## Dataset entries
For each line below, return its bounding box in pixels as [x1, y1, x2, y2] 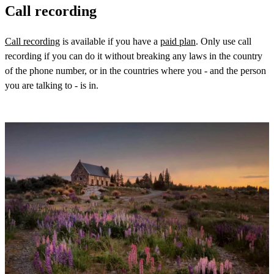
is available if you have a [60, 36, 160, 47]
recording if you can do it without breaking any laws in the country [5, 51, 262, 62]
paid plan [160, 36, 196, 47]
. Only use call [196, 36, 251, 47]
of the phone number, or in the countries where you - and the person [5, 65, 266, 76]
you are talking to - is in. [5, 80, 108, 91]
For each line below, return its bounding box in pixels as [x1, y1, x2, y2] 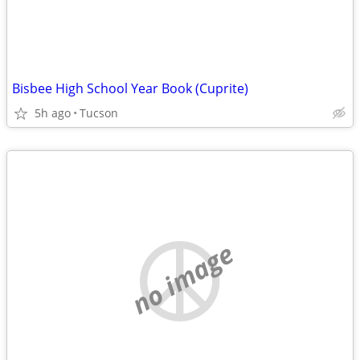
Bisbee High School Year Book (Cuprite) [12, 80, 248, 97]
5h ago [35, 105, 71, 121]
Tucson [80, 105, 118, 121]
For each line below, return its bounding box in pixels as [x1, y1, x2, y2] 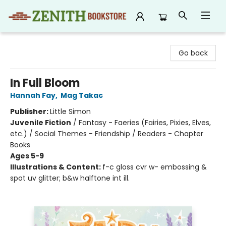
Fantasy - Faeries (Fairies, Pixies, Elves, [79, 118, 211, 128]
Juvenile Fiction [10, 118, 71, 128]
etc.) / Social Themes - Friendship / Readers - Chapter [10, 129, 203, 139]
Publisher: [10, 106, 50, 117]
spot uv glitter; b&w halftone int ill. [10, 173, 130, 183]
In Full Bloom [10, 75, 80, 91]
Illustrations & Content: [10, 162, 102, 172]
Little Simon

## Try it
The expected answer is the lines from the one that has "is available if you have a [60, 36, 160, 47]" to the end of the listing, transcribed exactly, with pictures left out and no other line added.

## Exercise result
is available if you have a [60, 36, 160, 47]
recording if you can do it without breaking any laws in the country [5, 51, 262, 62]
paid plan [160, 36, 196, 47]
. Only use call [196, 36, 251, 47]
of the phone number, or in the countries where you - and the person [5, 65, 266, 76]
you are talking to - is in. [5, 80, 108, 91]
For each line below, return its bounding box in pixels as [x1, y1, x2, y2] 
Bisbee High School Year Book (Cuprite) [12, 80, 248, 97]
5h ago [35, 105, 71, 121]
Tucson [80, 105, 118, 121]
For each line below, return its bounding box in pixels as [x1, y1, x2, y2] 
Fantasy - Faeries (Fairies, Pixies, Elves, [79, 118, 211, 128]
Juvenile Fiction [10, 118, 71, 128]
etc.) / Social Themes - Friendship / Readers - Chapter [10, 129, 203, 139]
Publisher: [10, 106, 50, 117]
spot uv glitter; b&w halftone int ill. [10, 173, 130, 183]
In Full Bloom [10, 75, 80, 91]
Illustrations & Content: [10, 162, 102, 172]
Little Simon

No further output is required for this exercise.